Un recul des bénéfices moins élévé chez IBM

Le groupe informatique américain IBM, qui cherche à se réinventer en mettant l’accent sur des créneaux porteurs du marché, a été plus rentable que prévu en début d’année mais son chiffre d’affaires a encore reculé, pour le douzième trimestre consécutif.

«Big Blue» a annoncé lundi un bénéfice de 2,3 milliards de dollars pour le premier trimestre, en baisse de 2,4% sur un an.

Son bénéfice par action hors éléments exceptionnels, la référence pour Wall Street, a toutefois dépassé de 9 cents la prévision moyenne des analystes, à 2,91 dollars.

Le chiffre d’affaires a baissé pour sa part de 11,9% à 19,59 milliards de dollars. Le marché avait anticipé ce nouveau recul, mais s’attendait à ce qu’il soit moins marqué avec 19,73 milliards espérés en moyenne.

Le directeur financier, Martin Schroeter, a précisé lors d’une téléconférence explicative avec des analystes que les taux de changes défavorables avaient pesé à hauteur de 8% sur les revenus du trimestre, et rappelé que les cessions du groupe, qui tente de se recentrer sur des activités à marges plus élevées, pesaient également sur sa croissance.

Pour l’ensemble de l’année, le groupe a confirmé sa prévision d’un bénéfice annuel entre 15,75 et 16,50 dollars par action.

L’action IBM, qui avait terminé la séance à la Bourse de New York en hausse de plus de 3% avant la publication des résultats, prenait 0,44% supplémentaires à 166,89 dollars vers 16h50, dans les échanges électroniques suivant la clôture.

Amélioration des marges

La direction d’IBM a malgré tout affirmé lundi que le groupe était sur la bonne voie, mettant en particulier en avant une croissance de 20% des revenus dans les «impératifs stratégiques», qui recouvrent entre autres les services de «cloud», dématérialisés en ligne, ainsi que les activités d’analyse de données.

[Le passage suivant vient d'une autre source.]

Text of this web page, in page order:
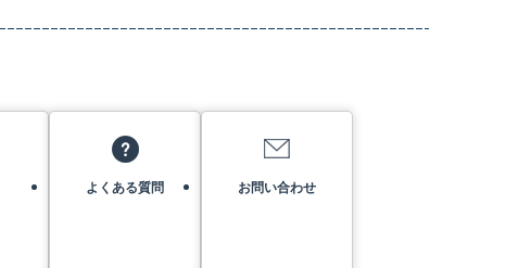
よくある質問 お問い合わせ

En excluant les effets de change et les cessions d’actifs, le groupe évoque même une croissance de 30% dans ces activités clés.

«Le taux de croissance pour nos impératifs stratégiques a accéléré», s’est félicitée dans un communiqué la PDG Ginni Rometty, pour qui «l’accent mis sur une meilleure valeur, à travers une transformation du portefeuille et de l’investissement dans des parties clés de l’activité, a continué à soutenir l’amélioration des marges».

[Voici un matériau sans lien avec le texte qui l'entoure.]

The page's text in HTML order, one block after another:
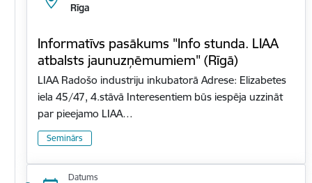
Rīga
Informatīvs pasākums "Info stunda. LIAA
atbalsts jaunuzņēmumiem" (Rīgā)
LIAA Radošo industriju inkubatorā Adrese: Elizabetes
iela 45/47, 4.stāvā Interesentiem būs iespēja uzzināt
par pieejamo LIAA…
Seminārs
Datums
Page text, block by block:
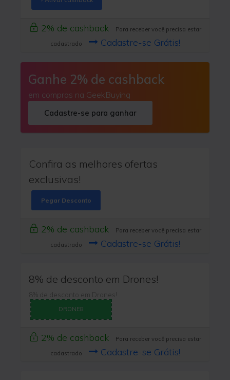
2% de cashback
Para receber você precisa estar
cadastrado
Cadastre-se Grátis!
Ganhe 2% de cashback
em compras na GeekBuying
Cadastre-se para ganhar
Confira as melhores ofertas
exclusivas!
Pegar Desconto
2% de cashback
Para receber você precisa estar
cadastrado
Cadastre-se Grátis!
8% de desconto em Drones!
8% de desconto em Drones!
DRONE8
2% de cashback
Para receber você precisa estar
cadastrado
Cadastre-se Grátis!
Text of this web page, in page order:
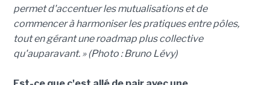
permet d'accentuer les mutualisations et de
commencer à harmoniser les pratiques entre pôles,
tout en gérant une roadmap plus collective
qu'auparavant. » (Photo : Bruno Lévy)
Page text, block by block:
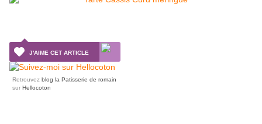
J'AIME CET ARTICLE
Retrouvez blog la Patisserie de romain
sur Hellocoton

«Les mesures que nous prenons pour réinventer nos activités, nos innovations (…) commencent à payer», a aussi affirmé Martin Schroeter.

«La transformation (…) continue non seulement à un rythme très rapide, mais aussi au rythme nécessaire pour rester en pointe dans l’informatique d’entreprise», a-t-il aussi assuré.

IBM s’était notamment fixé fin février l’objectif d’atteindre 40 milliards de dollars de chiffre d’affaires d’ici 2018 dans des secteurs jugés porteurs comme l’informatique dématérialisée (cloud), l’analyse de données, le mobile et la sécurité.

Cela passe par la réorientation de milliards de dollars d’investissements vers ces créneaux stratégiques.

Le groupe a ainsi annoncé le mois dernier son intention d’investir 3 milliards de dollars sur quatre ans dans une nouvelle division consacrée aux applications pour les objets connectés à internet, en plein essor. Il veut notamment proposer à ses clients des outils pour mieux analyser et utiliser les volumes importants de données collectées par ces objets.

Et la semaine dernière, IBM a lancé une offensive dans le domaine de la santé, avec l’annonce d’une nouvelle plateforme de partage et d’analyse de données pour les médecins, les chercheurs et les assureurs s’appuyant sur les capacités de son super-ordinateur Watson, ainsi que d’une première série de partenariats avec le groupe informatique Apple, le groupe pharmaceutique Johnson & Johnson et le fabricant d’appareillages médicaux Medtronic.